The XFi was the enhanced-frugality version of the Geo Metro, a tiny Suzuki-built econ0-commuter from which nearly all frills had been hacked away. It had a taller final drive ratio than the ordinary Metro, plus engine controls and camshaft that sacrificed power in favor of efficiency. The ordinary Metro (and its Suzuki Swift twin) had 55 horsepower in 1993, but the 49-horse XFi knocked off an EPA highway rating of 58 miles per gallon.

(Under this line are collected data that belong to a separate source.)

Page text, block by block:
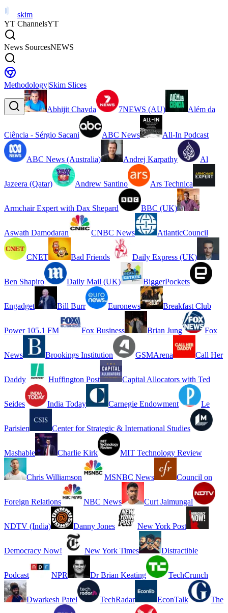
skim
YT ChannelsYT
News SourcesNEWS
Methodology|Skim Slices
Abhijit Chavda 7NEWS (AU) Além da
Ciência - Sérgio Sacani ABC News All-In Podcast
ABC News (Australia) Andrej Karpathy Al
Jazeera (Qatar) Andrew Santino Ars Technica
Armchair Expert with Dax Shepard BBC (UK)
Aswath Damodaran CNBC News AtlanticCouncil
CNET Bad Friends Daily Express (UK)
Ben Shapiro Daily Mail (UK) BiggerPockets
Engadget Bill Burr Euronews Breakfast Club
Power 105.1 FM Fox Business Brian Jung Fox
News Brookings Institution GSMArena Call Her
Daddy Huffington Post Capital Allocators with Ted
Seides India Today Carnegie Endowment Le
Parisien Center for Strategic & International Studies
Mashable Charlie Kirk MIT Technology Review
Chris Williamson MSNBC News Council on
Foreign Relations NBC News Curt Jaimungal
NDTV (India) Danny Jones New York Post
Democracy Now! New York Times Distractible
Podcast NPR Dr Brian Keating TechCrunch
Dwarkesh Patel TechRadar EconTalk The
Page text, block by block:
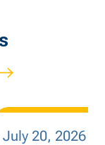
July 20, 2026
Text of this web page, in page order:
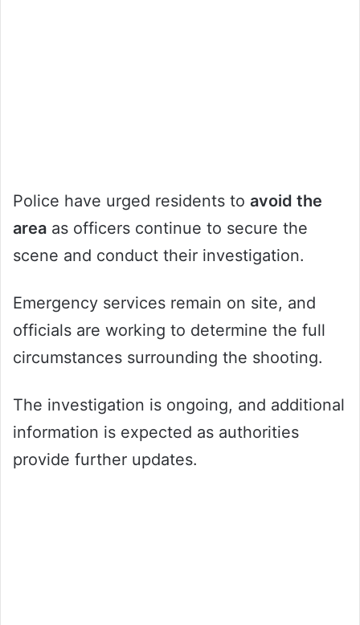
Police have urged residents to avoid the
area as officers continue to secure the
scene and conduct their investigation.
Emergency services remain on site, and
officials are working to determine the full
circumstances surrounding the shooting.
The investigation is ongoing, and additional
information is expected as authorities
provide further updates.
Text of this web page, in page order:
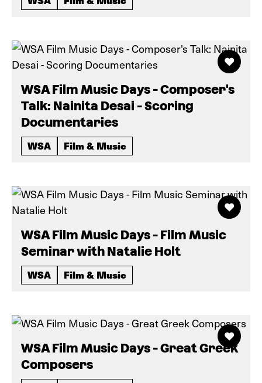
WSA Film Music Days - Composer's
Talk: Nainita Desai - Scoring
Documentaries
WSA Film & Music
WSA Film Music Days - Film Music
Seminar with Natalie Holt
WSA Film & Music
WSA Film Music Days - Great Greek
Composers
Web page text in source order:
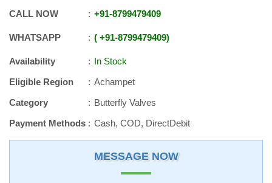
CALL NOW +91-8799479409
WHATSAPP +91-8799479409
Availability
In Stock
Eligible Region
Achampet
Category
Butterfly Valves
Payment Methods
Cash, COD, DirectDebit
MESSAGE NOW
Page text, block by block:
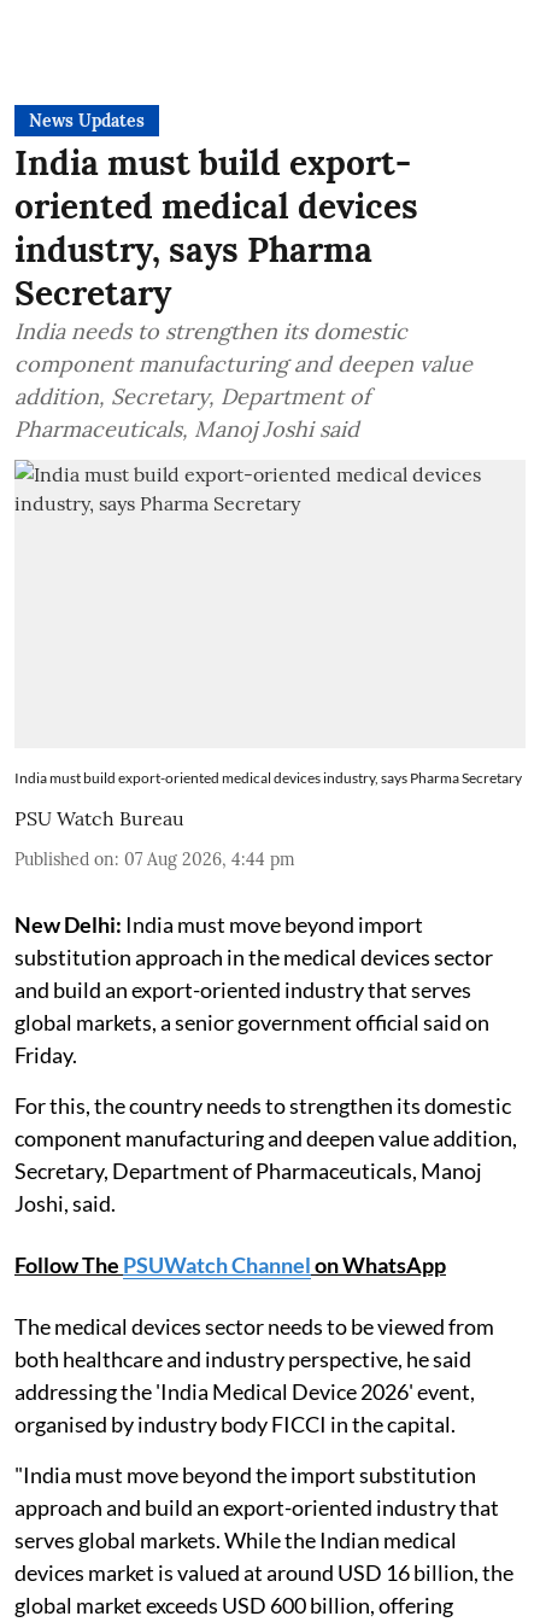
News Updates
India must build export-
oriented medical devices
industry, says Pharma
Secretary
India needs to strengthen its domestic
component manufacturing and deepen value
addition, Secretary, Department of
Pharmaceuticals, Manoj Joshi said
India must build export-oriented medical devices industry, says Pharma Secretary
PSU Watch Bureau
Published on: 07 Aug 2026, 4:44 pm
New Delhi: India must move beyond import
substitution approach in the medical devices sector
and build an export-oriented industry that serves
global markets, a senior government official said on
Friday.
For this, the country needs to strengthen its domestic
component manufacturing and deepen value addition,
Secretary, Department of Pharmaceuticals, Manoj
Joshi, said.
Follow The PSUWatch Channelon WhatsApp
The medical devices sector needs to be viewed from
both healthcare and industry perspective, he said
addressing the 'India Medical Device 2026' event,
organised by industry body FICCI in the capital.
"India must move beyond the import substitution
approach and build an export-oriented industry that
serves global markets. While the Indian medical
devices market is valued at around USD 16 billion, the
global market exceeds USD 600 billion, offering

The three-banger Metro continued after 1993, but low gas prices spelled doom for the XFi.

1993 ford festiva

Ford Motor Company

Only the Ford Festiva came close to the Metro/Swift in the competition for the Lowest Power In America crown during this period, with 63 horsepower. The early Hyundai Excels (and their Mitsubishi Precis twins) had 68 horses, but by 1993 they were snapping off lug nuts with a mighty 81 hp. If you think the first-generation Honda Insight has a shot at this dubious prize, think again: 67 gasoline plus 13 electric horsepower for those cars.

subaru justy

Murilee Martin

When I started my research, I felt sure that the agonizingly underpowered Subaru Justy would be the big winner, with its hamster-powered three-cylinder and all, but those hamsters managed to squeak out an amazing 73 horsepower in 1993! So, next time you're trying to decide how to bet on a Justy-versus-Festiva drag race, put your money on the Justy.

1990 geo metro xfi engine

Murilee Martin

Outside of the United States, sub-50-horse cars can still be bought new (for example, the huge-selling-in-Japan Suzuki Hustler gets a mere 48 hp from its turbocharged 0.7-liter three-cylinder), but the super-low-power car era is coming to a close as we speak.